Pero si fueran extraños, no sería tan indulgente —dijo Hannah Hayes con una sonrisa—.
Solo estoy pensando en la Señorita Vaughn.
Con tantas miradas observando, no mantener distancia con un hombre casado podría arruinar su reputación, dificultándole encontrar matrimonio en el futuro.
Cecilia respondió fríamente:
—Mis asuntos no requieren su preocupación, Señora Yves.
—¿Cómo puedes ser tan grosera, niña?
—Hannah adoptó un aire de superioridad—.
Aunque tu apellido sea Vaughn, no Valentine, correrá la voz de que es la Familia Valentine la que carece de modales.
El rostro de Winston Valentine se ensombreció.
Vera Yves empujó ligeramente el brazo de Hannah, indicándole que se detuviera.
Hannah palmeó suavemente la mano de Vera, luego miró a Winston con una sonrisa:
—Winston, escuché que el proyecto de Bahía Norte está abierto para licitación…
Vera tiró con más fuerza del brazo de Hannah, pero esta la ignoró y continuó:
—Somos familia, no hay necesidad de formalidades.
Informa a tus subordinados y asegúrate de que la empresa de tu padre gane la licitación.
Vera se sintió mareada por un momento.
Cecilia rio suavemente, tomó una copa de vino tinto de una mesa cercana:
—Lo siento, mi garganta se siente un poco incómoda.

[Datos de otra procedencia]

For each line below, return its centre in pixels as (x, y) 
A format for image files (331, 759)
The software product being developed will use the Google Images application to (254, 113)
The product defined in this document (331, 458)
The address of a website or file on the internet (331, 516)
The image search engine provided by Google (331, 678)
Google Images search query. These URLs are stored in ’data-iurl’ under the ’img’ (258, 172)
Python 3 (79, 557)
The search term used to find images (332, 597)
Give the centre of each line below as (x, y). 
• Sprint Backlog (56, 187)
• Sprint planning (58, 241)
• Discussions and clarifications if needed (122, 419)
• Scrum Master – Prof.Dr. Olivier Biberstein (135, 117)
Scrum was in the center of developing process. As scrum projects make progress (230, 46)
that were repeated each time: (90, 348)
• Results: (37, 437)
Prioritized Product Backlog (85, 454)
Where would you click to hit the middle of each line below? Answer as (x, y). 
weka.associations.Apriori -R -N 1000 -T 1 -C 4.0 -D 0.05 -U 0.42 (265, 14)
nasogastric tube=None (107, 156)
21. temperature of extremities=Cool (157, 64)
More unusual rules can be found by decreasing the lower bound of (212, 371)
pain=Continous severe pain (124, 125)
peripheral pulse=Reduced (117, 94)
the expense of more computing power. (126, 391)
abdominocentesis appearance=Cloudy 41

Winston miró a Vera con interés, luego dijo sin expresión:
—El proceso de licitación de la empresa sigue procedimientos.
Si el Grupo Yves presenta todos los documentos necesarios y adecuados, naturalmente ganará la licitación.
Con Winston Valentine involucrado, la Familia Yves seguramente tendrá la capacidad.
Sus palabras fueron diplomáticas.
Hannah sonrió satisfecha.
Vera apartó a Hannah, mirándola con impotencia:
—¿No te dije que no mencionaras el proyecto?
—¿Cuándo ibas a decirlo?
¿Hasta el fin del mundo?
—Hannah la miró con urgencia—.
Winston Valentine es mi yerno.
¡Le estoy dando una oportunidad de mostrar su piedad filial!
Vera no sabía cómo lidiar con ella.
El banquete terminó; ya pasaban de las once de la noche.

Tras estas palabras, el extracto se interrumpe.